_Data section_.
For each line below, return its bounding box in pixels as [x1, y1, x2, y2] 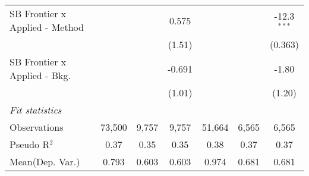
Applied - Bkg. [10, 68, 71, 82]
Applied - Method [10, 20, 84, 34]
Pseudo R [10, 137, 50, 151]
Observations [10, 120, 64, 134]
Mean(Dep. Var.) [10, 155, 80, 168]
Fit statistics [10, 103, 62, 117]
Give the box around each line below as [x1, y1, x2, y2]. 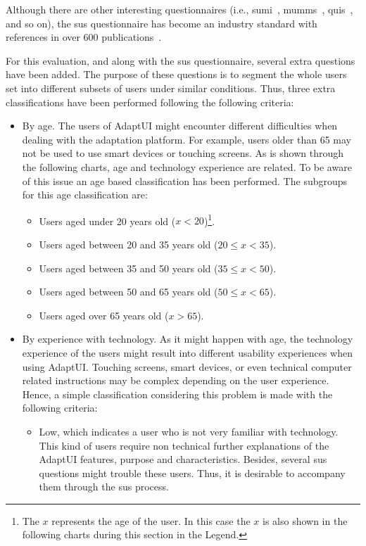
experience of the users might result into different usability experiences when [22, 345, 353, 360]
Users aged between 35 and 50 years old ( [39, 260, 218, 275]
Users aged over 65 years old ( [39, 307, 169, 322]
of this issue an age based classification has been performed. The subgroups [22, 173, 348, 188]
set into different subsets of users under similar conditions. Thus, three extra [6, 80, 336, 95]
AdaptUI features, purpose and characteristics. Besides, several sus [39, 452, 327, 466]
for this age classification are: [22, 187, 148, 202]
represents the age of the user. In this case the [51, 513, 251, 528]
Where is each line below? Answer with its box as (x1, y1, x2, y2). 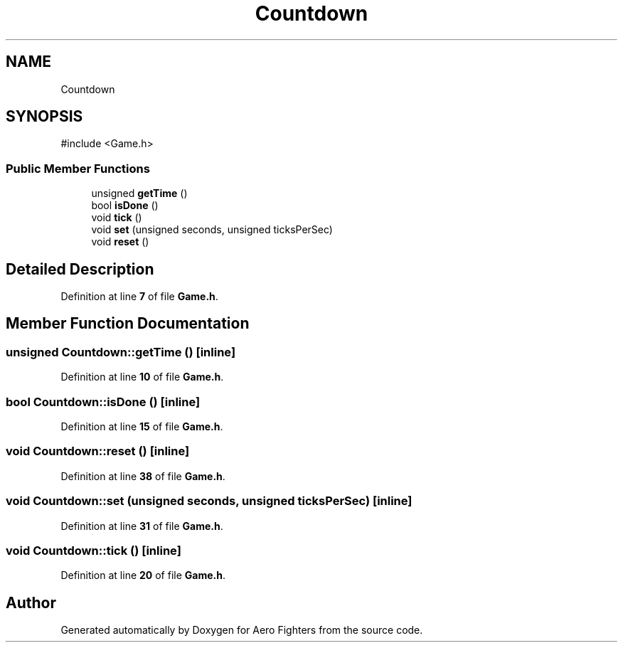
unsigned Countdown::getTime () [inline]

_Work task_. Single out each line of the records above with the string "classification" in it, and copy it.

_Result of the task_.
of this issue an age based classification has been performed. The subgroups [22, 173, 348, 188]
for this age classification are: [22, 187, 148, 202]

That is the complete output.